Cellular Analysis of Autoantibody-Producing Plasma Cells From Patients With Immune Cytopenias
The secretion of antibodies by plasma cells is critical to fight infection and to establish long-term protective immunity. However, in autoimmune cytopenias, plasma cells produce antibodies that target select blood cell types, causing the body to mistakenly attack and destroy the blood cells. The "bad" plasma cells are difficult to study; they are thought to live in the bone marrow, which makes them hard to access, and they do not live well in laboratory culture conditions.
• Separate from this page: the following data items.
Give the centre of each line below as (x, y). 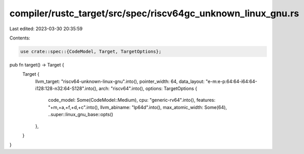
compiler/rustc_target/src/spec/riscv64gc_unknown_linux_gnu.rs (154, 13)
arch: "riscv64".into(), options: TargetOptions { (148, 89)
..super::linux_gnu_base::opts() (81, 115)
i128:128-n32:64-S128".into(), (66, 89)
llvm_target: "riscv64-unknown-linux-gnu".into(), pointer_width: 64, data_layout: (120, 81)
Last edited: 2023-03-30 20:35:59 (46, 29)
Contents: (20, 38)
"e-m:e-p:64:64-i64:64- (231, 81)
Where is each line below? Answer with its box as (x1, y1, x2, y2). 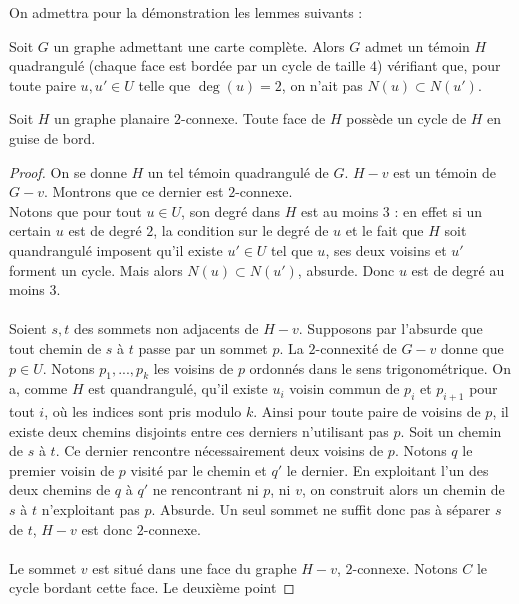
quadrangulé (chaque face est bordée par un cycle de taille (9, 55, 366, 76)
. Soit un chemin (400, 420, 502, 441)
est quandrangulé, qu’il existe (88, 378, 268, 399)
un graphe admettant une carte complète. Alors (53, 35, 345, 56)
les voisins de (153, 357, 234, 378)
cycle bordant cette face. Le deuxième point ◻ (9, 577, 295, 598)
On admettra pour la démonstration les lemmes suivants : (9, 2, 363, 22)
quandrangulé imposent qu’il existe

Dr. Go recently established an autoimmune cytopenia repository for the procurement of biological and clinical data for studies of immune-mediated disorders. In addition, Dr. Medina and Dr. Stegall have developed an in vitro plasma cell-stromal cell co-culture model that allows researchers to maintain human plasma cells in culture for an extended period of time.
The specific aim of this project is to use Dr. Medina and Dr. Stegall's co-culture model to analyze samples obtained from Dr. Go's autoimmune cytopenia repository. The collaboration will improve understanding of the biology of autoantibody-producing plasma cells in patients with autoimmune cytopenias.
Impact on patient care
Autoimmune cytopenias are relatively rare, affecting fewer than 200,000 people in the U.S., and treatments are limited. Patients who are resistant to first line therapy are at risk of life-threatening bleeding (immune thrombocytopenic purpura), anemia (autoimmune hemolytic anemia) or systemic infections (autoimmune neutropenia). For some autoimmune cytopenias, treatment of relapse or refractory cases is particularly challenging.
In addition, patients with chronic lymphocytic leukemia frequently have complications involving immune thrombocytopenic purpura or autoimmune hemolytic anemia. To address this aspect, Drs. Medina and Go met with Neil E. Kay, M.D., a clinician-researcher focused on this disease. According to Dr. Kay, autoimmune processes in patients with chronic lymphocytic leukemia are legendarily difficult, and autoimmune cytopenias are a major issue.
Through its research in the Center for Immunology and Immune Therapies, the team aims to develop treatments to eradicate autoantibody-producing plasma cells, or alternatively, to identify and characterize the antibodies that mediate the disease. The project has the unique potential to improve care and outcomes not only for patients with autoimmune diseases but also for patients with leukemia.
These discoveries and advances were made through the generous support of the Landow Family Fund.